[Data records]
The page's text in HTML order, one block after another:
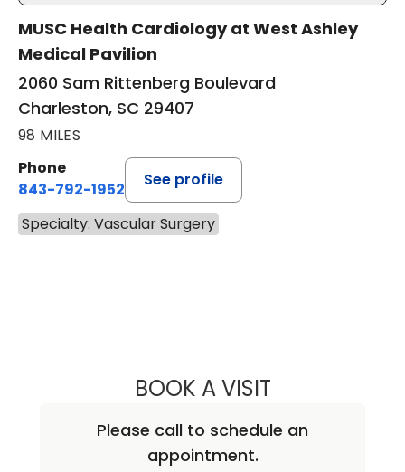
MUSC Health Cardiology at West Ashley
Medical Pavilion
2060 Sam Rittenberg Boulevard
Charleston, SC 29407
98 MILES
Phone
843-792-1952
See profile
Specialty: Vascular Surgery
BOOK A VISITCHUN LI, M.D.,
Please call to schedule an
appointment.
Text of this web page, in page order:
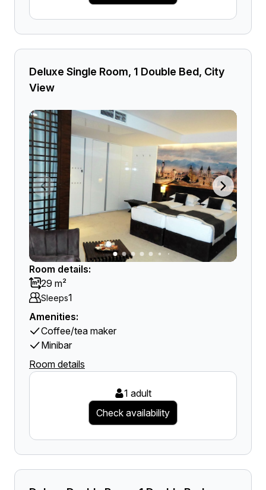
Deluxe Single Room, 1 Double Bed, City
View
Room details:
29 m²
Sleeps1
Amenities:
Coffee/tea maker
Minibar
Room details
1 adult
Check availability
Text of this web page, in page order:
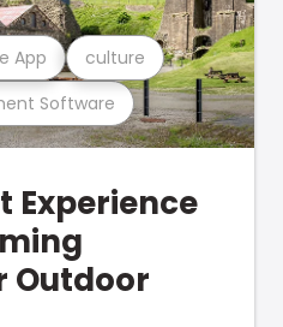
Software
App culture
Experience
Outdoor
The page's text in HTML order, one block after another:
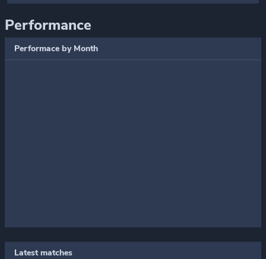
Performance
Performace by Month
Latest matches
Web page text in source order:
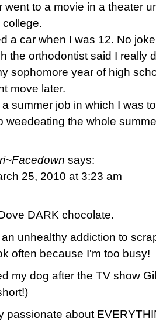
went to a movie in a theater
college.
a car when I was 12. No
the orthodontist said I really
sophomore year of high
move later.
summer job in which I was
weedeating the whole
says:
25, 2010 at 3:23 am
DARK chocolate.
unhealthy addiction to
often because I'm too busy!
my dog after the TV show
passionate about
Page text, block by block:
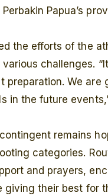
Papua’s
the efforts of the
various challenges.
preparation. We
in the future
remains
categories.
and prayers,
giving their best for
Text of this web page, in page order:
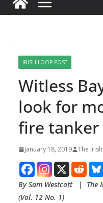
IRISH LOOP POST
Witless
look for
fire tanker
January 18, 2019 The
By Sam Westcott   |  The
(Vol. 12 No. 1)
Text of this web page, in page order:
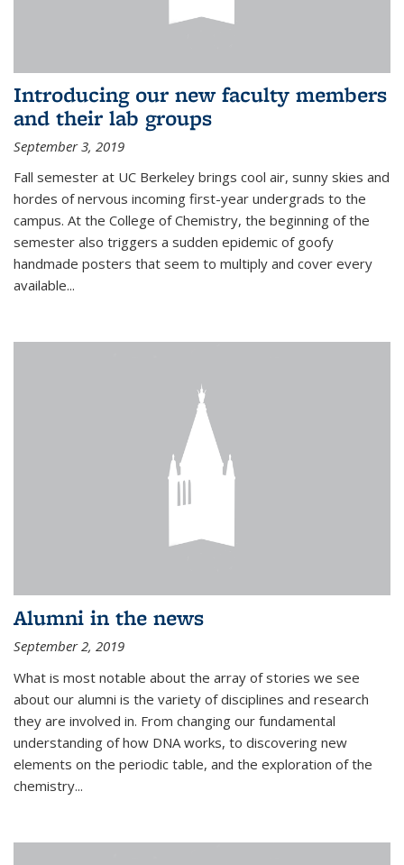
Introducing our new faculty members
and their lab groups
September 3, 2019
Fall semester at UC Berkeley brings cool air, sunny skies and
hordes of nervous incoming first-year undergrads to the
campus. At the College of Chemistry, the beginning of the
semester also triggers a sudden epidemic of goofy
handmade posters that seem to multiply and cover every
available...
Alumni in the news
September 2, 2019
What is most notable about the array of stories we see
about our alumni is the variety of disciplines and research
they are involved in. From changing our fundamental
understanding of how DNA works, to discovering new
elements on the periodic table, and the exploration of the
chemistry...
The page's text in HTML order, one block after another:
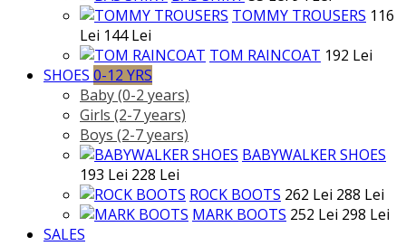
TOMMY TROUSERS 116
Lei 144 Lei
TOM RAINCOAT 192 Lei
SHOES 0-12 YRS
Baby (0-2 years)
Girls (2-7 years)
Boys (2-7 years)
BABYWALKER SHOES
193 Lei 228 Lei
ROCK BOOTS 262 Lei 288 Lei
MARK BOOTS 252 Lei 298 Lei
SALES
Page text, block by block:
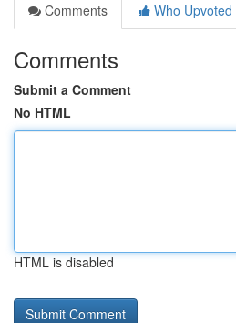
Comments
Who Upvoted
Comments
Submit a Comment
No HTML
HTML is disabled
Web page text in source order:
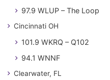
97.9 WLUP – The Loop
Cincinnati OH
101.9 WKRQ – Q102
94.1 WNNF
Clearwater, FL
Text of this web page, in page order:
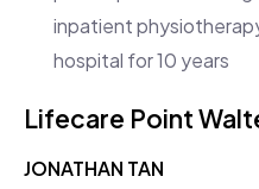
inpatient
hospital for 10 years
Lifecare Point
JONATHAN TAN
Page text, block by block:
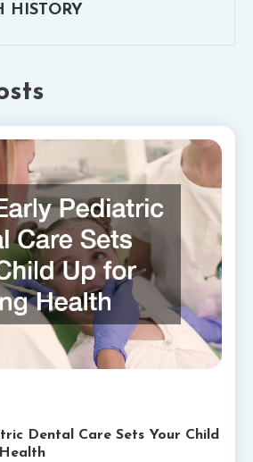
HISTORY
Dental Care Sets Your Child
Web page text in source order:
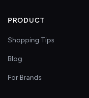
PRODUCT
Shopping Tips
Blog
For Brands
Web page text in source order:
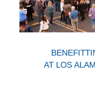
AT LOS
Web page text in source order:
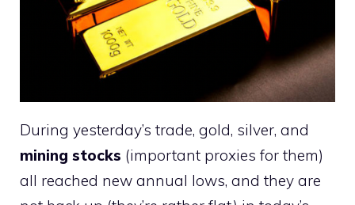
During yesterday’s trade, gold, silver, and
mining stocks (important proxies for them)
all reached new annual lows, and they are
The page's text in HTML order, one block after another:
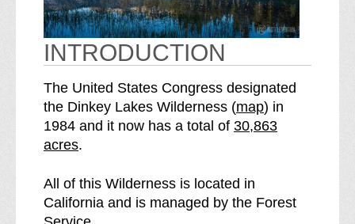
INTRODUCTION
The United States Congress designated
the Dinkey Lakes Wilderness (mapo
f
D
) in
1984 and it now has a total of S
D
i
30,863
acres.
All of this Wilderness is located in
California and is managed by the Forest
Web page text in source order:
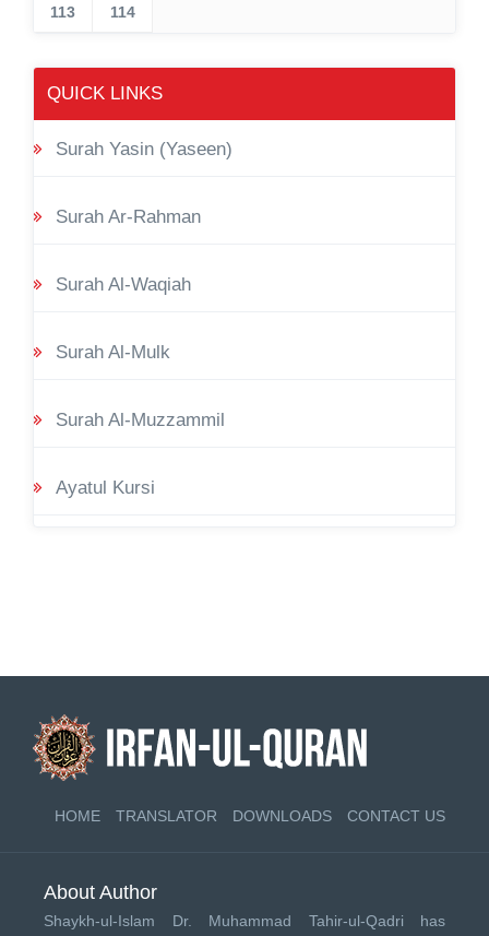
113 114
QUICK LINKS
Surah Yasin (Yaseen)
Surah Ar-Rahman
Surah Al-Waqiah
Surah Al-Mulk
Surah Al-Muzzammil
Ayatul Kursi
HOME TRANSLATOR DOWNLOADS CONTACT US
About Author
Shaykh-ul-Islam Dr. Muhammad Tahir-ul-Qadri has
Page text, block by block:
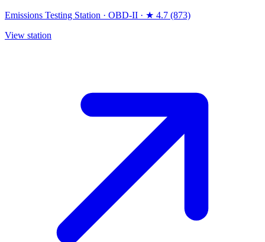
Emissions Testing Station · OBD-II · ★ 4.7 (873)
View station
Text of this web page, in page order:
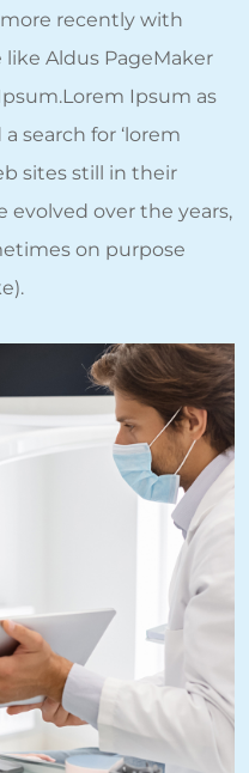
recently with
Aldus PageMaker
Ipsum as
search for ‘lorem
sites still in their
evolved over the years,
on purpose
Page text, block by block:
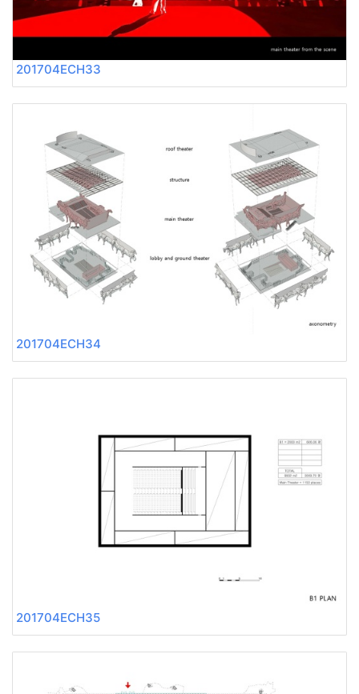
201704ECH33
201704ECH34
201704ECH35
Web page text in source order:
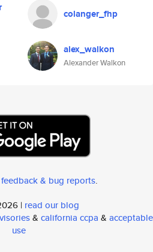
colanger_fhp
alex_walkon
Alexander Walkon
& bug reports.
| read our blog
& california ccpa & acceptable
use
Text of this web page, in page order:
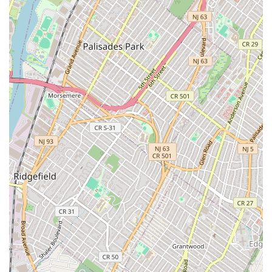
New Construction and Development: The agency has
expertise in new construction builds and new
developments. This service is valuable for both buyers
interested in brand-new properties and developers
seeking a partner to market and sell their new projects.
Sale or Lease: The agency provides a broad service to
help clients determine whether it is more beneficial to
sell or lease their property, providing expert advice and
market insights to support their decision.
Search Rentals: For clients specifically looking to rent,
the agency offers a dedicated service to search for and
identify available rental properties that meet their
criteria.
The features and highlights of Chase Global M Realty are
centered on its professional infrastructure and modern
approach to real estate. While the provided reviews show
varying experiences, certain factual elements stand out
and underscore the agency's offerings. Key features and
highlights include:
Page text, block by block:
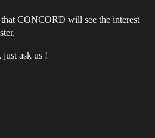
CONCORD will see the interest
ask us !
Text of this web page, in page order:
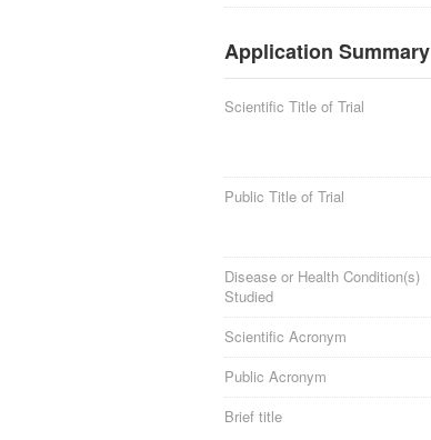
Application Summary
Scientific Title of Trial
Public Title of Trial
Disease or Health Condition(s)
Studied
Scientific Acronym
Public Acronym
Brief title
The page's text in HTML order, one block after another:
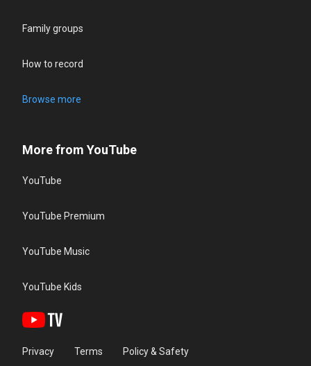
Family groups
How to record
Browse more
More from YouTube
YouTube
YouTube Premium
YouTube Music
YouTube Kids
Privacy Terms Policy & Safety
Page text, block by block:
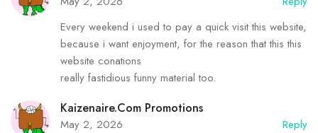
Every weekend i used to pay a quick visit this website,
because i want enjoyment, for the reason that this this
website conations
really fastidious funny material too.
Kaizenaire.com Promotions
May 2, 2026
Reply
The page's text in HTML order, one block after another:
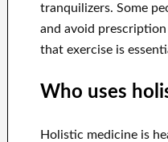
tranquilizers. Some
and avoid
that exercise is
Who uses
Holistic medicine is
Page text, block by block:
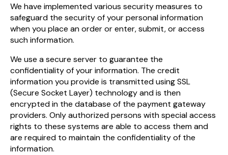
We have implemented various security measures to
safeguard the security of your personal information
when you place an order or enter, submit, or access
such information.
We use a secure server to guarantee the
confidentiality of your information. The credit
information you provide is transmitted using SSL
(Secure Socket Layer) technology and is then
encrypted in the database of the payment gateway
providers. Only authorized persons with special access
rights to these systems are able to access them and
are required to maintain the confidentiality of the
information.
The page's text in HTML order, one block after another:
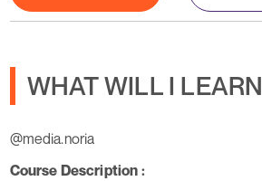
WHAT WILL I LEARN
@media.noria
Course Description :
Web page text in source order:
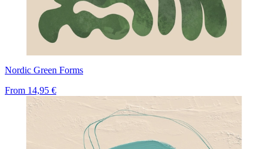
Nordic Green Forms
From 14,95 €
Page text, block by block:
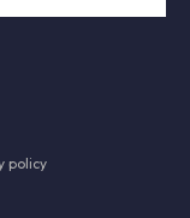
policy
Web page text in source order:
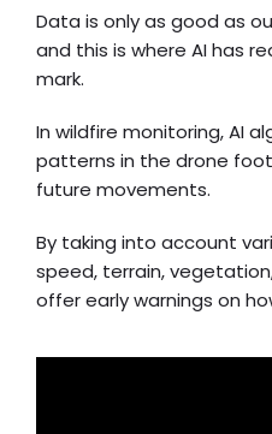
Data is only as good as
and this is where AI has
mark.
In wildfire monitoring, AI
patterns in the drone
future movements.
By taking into account
speed, terrain,
offer early warnings on
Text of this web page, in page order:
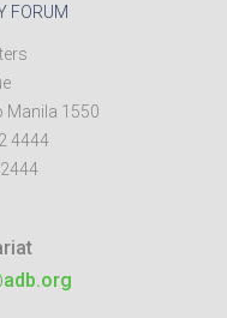
FORUM
Manila 1550
4444
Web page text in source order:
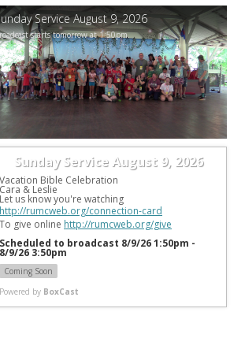
Service August 9, 2026
starts tomorrow at 1:50pm.
Sunday Service August 9, 2026
Vacation Bible Celebration
Cara & Leslie
http://rumcweb.org/connection-card
To give online http://rumcweb.org/give
Scheduled to broadcast 8/9/26 1:50pm -
8/9/26 3:50pm
Coming Soon
Powered by BoxCast
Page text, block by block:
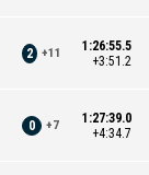
2 +11
1:26:55.5
+3:51.2
0 +7
1:27:39.0
+4:34.7
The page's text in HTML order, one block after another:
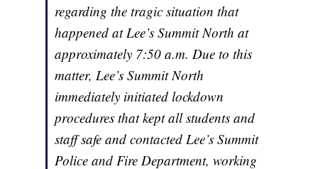
regarding the tragic situation that
happened at Lee’s Summit North at
approximately 7:50 a.m. Due to this
matter, Lee’s Summit North
immediately initiated lockdown
procedures that kept all students and
staff safe and contacted Lee’s Summit
Police and Fire Department, working
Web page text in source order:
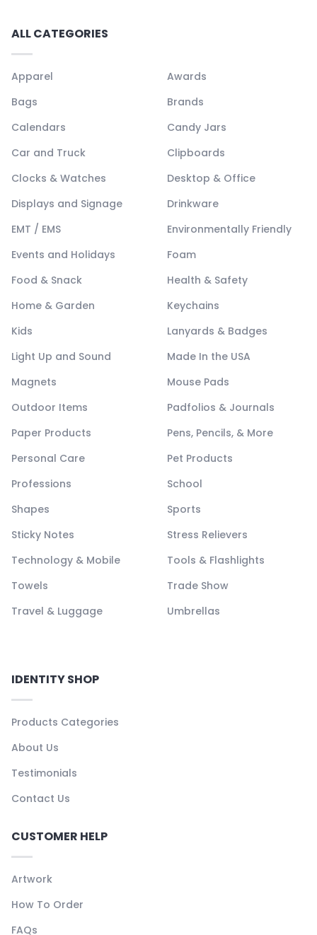
ALL CATEGORIES
Apparel
Awards
Bags
Brands
Calendars
Candy Jars
Car and Truck
Clipboards
Clocks & Watches
Desktop & Office
Displays and Signage
Drinkware
EMT / EMS
Environmentally Friendly
Events and Holidays
Foam
Food & Snack
Health & Safety
Home & Garden
Keychains
Kids
Lanyards & Badges
Light Up and Sound
Made In the USA
Magnets
Mouse Pads
Outdoor Items
Padfolios & Journals
Paper Products
Pens, Pencils, & More
Personal Care
Pet Products
Professions
School
Shapes
Sports
Sticky Notes
Stress Relievers
Technology & Mobile
Tools & Flashlights
Towels
Trade Show
Travel & Luggage
Umbrellas
IDENTITY SHOP
Products Categories
About Us
Testimonials
Contact Us
CUSTOMER HELP
Artwork
How To Order
FAQs
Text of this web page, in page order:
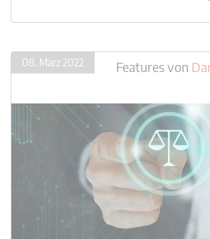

## Work request
Copy the preceding data in full and word for word, dropping its pictures.

## Output for this exercise
The page's text in HTML order, one block after another:
MUSC Health Cardiology at West Ashley
Medical Pavilion
2060 Sam Rittenberg Boulevard
Charleston, SC 29407
98 MILES
Phone
843-792-1952
See profile
Specialty: Vascular Surgery
BOOK A VISITCHUN LI, M.D.,
Please call to schedule an
appointment.
Text of this web page, in page order:
Deluxe Single Room, 1 Double Bed, City
View
Room details:
29 m²
Sleeps1
Amenities:
Coffee/tea maker
Minibar
Room details
1 adult
Check availability
Text of this web page, in page order:
Software
App culture
Experience
Outdoor
The page's text in HTML order, one block after another:
Performance
Performace by Month
Latest matches
Web page text in source order:
went to a movie in a theater
college.
a car when I was 12. No
the orthodontist said I really
sophomore year of high
move later.
summer job in which I was
weedeating the whole
says:
25, 2010 at 3:23 am
DARK chocolate.
unhealthy addiction to
often because I'm too busy!
my dog after the TV show
passionate about
Page text, block by block:
Papua’s
the efforts of the
various challenges.
preparation. We
in the future
remains
categories.
and prayers,
giving their best for
Text of this web page, in page order:
IRISH LOOP POST
Witless
look for
fire tanker
January 18, 2019 The
By Sam Westcott   |  The
(Vol. 12 No. 1)
Text of this web page, in page order:
Introducing our new faculty members
and their lab groups
September 3, 2019
Fall semester at UC Berkeley brings cool air, sunny skies and
hordes of nervous incoming first-year undergrads to the
campus. At the College of Chemistry, the beginning of the
semester also triggers a sudden epidemic of goofy
handmade posters that seem to multiply and cover every
available...
Alumni in the news
September 2, 2019
What is most notable about the array of stories we see
about our alumni is the variety of disciplines and research
they are involved in. From changing our fundamental
understanding of how DNA works, to discovering new
elements on the periodic table, and the exploration of the
chemistry...
The page's text in HTML order, one block after another:
TOMMY TROUSERS 116
Lei 144 Lei
TOM RAINCOAT 192 Lei
SHOES 0-12 YRS
Baby (0-2 years)
Girls (2-7 years)
Boys (2-7 years)
BABYWALKER SHOES
193 Lei 228 Lei
ROCK BOOTS 262 Lei 288 Lei
MARK BOOTS 252 Lei 298 Lei
SALES
Page text, block by block:
Comments
Who Upvoted
Comments
Submit a Comment
No HTML
HTML is disabled
Web page text in source order:
97.9 WLUP – The Loop
Cincinnati OH
101.9 WKRQ – Q102
94.1 WNNF
Clearwater, FL
Text of this web page, in page order:
inpatient
hospital for 10 years
Lifecare Point
JONATHAN TAN
Page text, block by block:
HISTORY
Dental Care Sets Your Child
Web page text in source order:
PRODUCT
Shopping Tips
Blog
For Brands
Web page text in source order:
AT LOS
Web page text in source order:
During yesterday’s trade, gold, silver, and
mining stocks (important proxies for them)
all reached new annual lows, and they are
The page's text in HTML order, one block after another:
INTRODUCTION
The United States Congress designated
the Dinkey Lakes Wilderness (mapo
f
D
) in
1984 and it now has a total of S
D
i
30,863
acres.
All of this Wilderness is located in
California and is managed by the Forest
Web page text in source order:
113 114
QUICK LINKS
Surah Yasin (Yaseen)
Surah Ar-Rahman
Surah Al-Waqiah
Surah Al-Mulk
Surah Al-Muzzammil
Ayatul Kursi
HOME TRANSLATOR DOWNLOADS CONTACT US
About Author
Shaykh-ul-Islam Dr. Muhammad Tahir-ul-Qadri has
Page text, block by block:
Emissions Testing Station · OBD-II · ★ 4.7 (873)
View station
Text of this web page, in page order:
recently with
Aldus PageMaker
Ipsum as
search for ‘lorem
sites still in their
evolved over the years,
on purpose
Page text, block by block:
201704ECH33
201704ECH34
201704ECH35
Web page text in source order:
colanger_fhp
alex_walkon
Alexander Walkon
& bug reports.
| read our blog
& california ccpa & acceptable
use
Text of this web page, in page order:
New Construction and Development: The agency has
expertise in new construction builds and new
developments. This service is valuable for both buyers
interested in brand-new properties and developers
seeking a partner to market and sell their new projects.
Sale or Lease: The agency provides a broad service to
help clients determine whether it is more beneficial to
sell or lease their property, providing expert advice and
market insights to support their decision.
Search Rentals: For clients specifically looking to rent,
the agency offers a dedicated service to search for and
identify available rental properties that meet their
criteria.
The features and highlights of Chase Global M Realty are
centered on its professional infrastructure and modern
approach to real estate. While the provided reviews show
varying experiences, certain factual elements stand out
and underscore the agency's offerings. Key features and
highlights include:
Page text, block by block:
CONCORD will see the interest
ask us !
Text of this web page, in page order:
Application Summary
Scientific Title of Trial
Public Title of Trial
Disease or Health Condition(s)
Studied
Scientific Acronym
Public Acronym
Brief title
The page's text in HTML order, one block after another:
Family groups
How to record
Browse more
More from YouTube
YouTube
YouTube Premium
YouTube Music
YouTube Kids
Privacy Terms Policy & Safety
Page text, block by block:
Every weekend i used to pay a quick visit this website,
because i want enjoyment, for the reason that this this
website conations
really fastidious funny material too.
Kaizenaire.com Promotions
May 2, 2026
Reply
The page's text in HTML order, one block after another:
tranquilizers. Some
and avoid
that exercise is
Who uses
Holistic medicine is
Page text, block by block:
We have implemented various security measures to
safeguard the security of your personal information
when you place an order or enter, submit, or access
such information.
We use a secure server to guarantee the
confidentiality of your information. The credit
information you provide is transmitted using SSL
(Secure Socket Layer) technology and is then
encrypted in the database of the payment gateway
providers. Only authorized persons with special access
rights to these systems are able to access them and
are required to maintain the confidentiality of the
information.
The page's text in HTML order, one block after another:
WHAT WILL I LEARN
@media.noria
Course Description :
Web page text in source order:
Nordic Green Forms
From 14,95 €
Page text, block by block:
policy
Web page text in source order:
Data is only as good as
and this is where AI has
mark.
In wildfire monitoring, AI
patterns in the drone
future movements.
By taking into account
speed, terrain,
offer early warnings on
Text of this web page, in page order:
FORUM
Manila 1550
4444
Web page text in source order:
Service August 9, 2026
starts tomorrow at 1:50pm.
Sunday Service August 9, 2026
Vacation Bible Celebration
Cara & Leslie
http://rumcweb.org/connection-card
To give online http://rumcweb.org/give
Scheduled to broadcast 8/9/26 1:50pm -
8/9/26 3:50pm
Coming Soon
Powered by BoxCast
Page text, block by block:
2 +11
1:26:55.5
+3:51.2
0 +7
1:27:39.0
+4:34.7
The page's text in HTML order, one block after another:
regarding the tragic situation that
happened at Lee’s Summit North at
approximately 7:50 a.m. Due to this
matter, Lee’s Summit North
immediately initiated lockdown
procedures that kept all students and
staff safe and contacted Lee’s Summit
Police and Fire Department, working
Web page text in source order:
ALL CATEGORIES
Apparel
Awards
Bags
Brands
Calendars
Candy Jars
Car and Truck
Clipboards
Clocks & Watches
Desktop & Office
Displays and Signage
Drinkware
EMT / EMS
Environmentally Friendly
Events and Holidays
Foam
Food & Snack
Health & Safety
Home & Garden
Keychains
Kids
Lanyards & Badges
Light Up and Sound
Made In the USA
Magnets
Mouse Pads
Outdoor Items
Padfolios & Journals
Paper Products
Pens, Pencils, & More
Personal Care
Pet Products
Professions
School
Shapes
Sports
Sticky Notes
Stress Relievers
Technology & Mobile
Tools & Flashlights
Towels
Trade Show
Travel & Luggage
Umbrellas
IDENTITY SHOP
Products Categories
About Us
Testimonials
Contact Us
CUSTOMER HELP
Artwork
How To Order
FAQs
Text of this web page, in page order:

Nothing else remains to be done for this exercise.